Work order
Give back every record below in full and exactly, but without a single image.

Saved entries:

##########

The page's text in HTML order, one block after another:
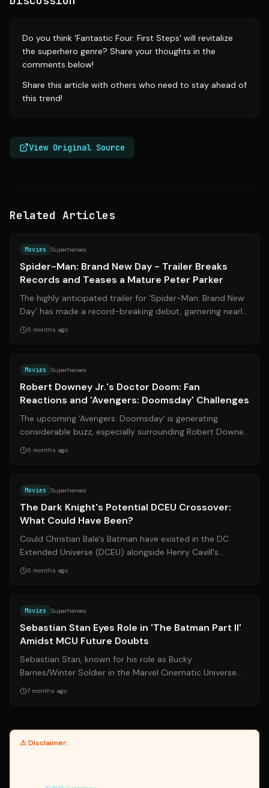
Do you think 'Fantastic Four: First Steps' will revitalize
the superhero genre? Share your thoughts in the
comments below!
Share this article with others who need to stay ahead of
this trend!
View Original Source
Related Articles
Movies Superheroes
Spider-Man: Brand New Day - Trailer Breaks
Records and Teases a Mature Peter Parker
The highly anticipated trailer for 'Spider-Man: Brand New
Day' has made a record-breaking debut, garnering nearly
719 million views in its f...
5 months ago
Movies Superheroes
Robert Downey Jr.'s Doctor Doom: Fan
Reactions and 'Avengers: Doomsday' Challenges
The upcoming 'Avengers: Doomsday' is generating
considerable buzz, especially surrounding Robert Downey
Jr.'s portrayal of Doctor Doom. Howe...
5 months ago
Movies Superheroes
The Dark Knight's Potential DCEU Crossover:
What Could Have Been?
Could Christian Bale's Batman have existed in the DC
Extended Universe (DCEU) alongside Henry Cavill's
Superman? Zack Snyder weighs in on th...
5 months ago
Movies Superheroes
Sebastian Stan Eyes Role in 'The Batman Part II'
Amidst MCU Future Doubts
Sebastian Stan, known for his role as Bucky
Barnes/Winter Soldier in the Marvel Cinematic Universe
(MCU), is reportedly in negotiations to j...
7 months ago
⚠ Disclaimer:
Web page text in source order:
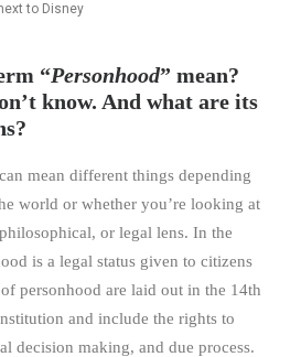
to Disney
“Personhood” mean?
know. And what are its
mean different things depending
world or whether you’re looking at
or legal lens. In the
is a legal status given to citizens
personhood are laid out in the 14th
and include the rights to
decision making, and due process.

##########

Exercise result
The page's text in HTML order, one block after another:
Do you think 'Fantastic Four: First Steps' will revitalize
the superhero genre? Share your thoughts in the
comments below!
Share this article with others who need to stay ahead of
this trend!
View Original Source
Related Articles
Movies Superheroes
Spider-Man: Brand New Day - Trailer Breaks
Records and Teases a Mature Peter Parker
The highly anticipated trailer for 'Spider-Man: Brand New
Day' has made a record-breaking debut, garnering nearly
719 million views in its f...
5 months ago
Movies Superheroes
Robert Downey Jr.'s Doctor Doom: Fan
Reactions and 'Avengers: Doomsday' Challenges
The upcoming 'Avengers: Doomsday' is generating
considerable buzz, especially surrounding Robert Downey
Jr.'s portrayal of Doctor Doom. Howe...
5 months ago
Movies Superheroes
The Dark Knight's Potential DCEU Crossover:
What Could Have Been?
Could Christian Bale's Batman have existed in the DC
Extended Universe (DCEU) alongside Henry Cavill's
Superman? Zack Snyder weighs in on th...
5 months ago
Movies Superheroes
Sebastian Stan Eyes Role in 'The Batman Part II'
Amidst MCU Future Doubts
Sebastian Stan, known for his role as Bucky
Barnes/Winter Soldier in the Marvel Cinematic Universe
(MCU), is reportedly in negotiations to j...
7 months ago
⚠ Disclaimer:
Web page text in source order:
to Disney
“Personhood” mean?
know. And what are its
mean different things depending
world or whether you’re looking at
or legal lens. In the
is a legal status given to citizens
personhood are laid out in the 14th
and include the rights to
decision making, and due process.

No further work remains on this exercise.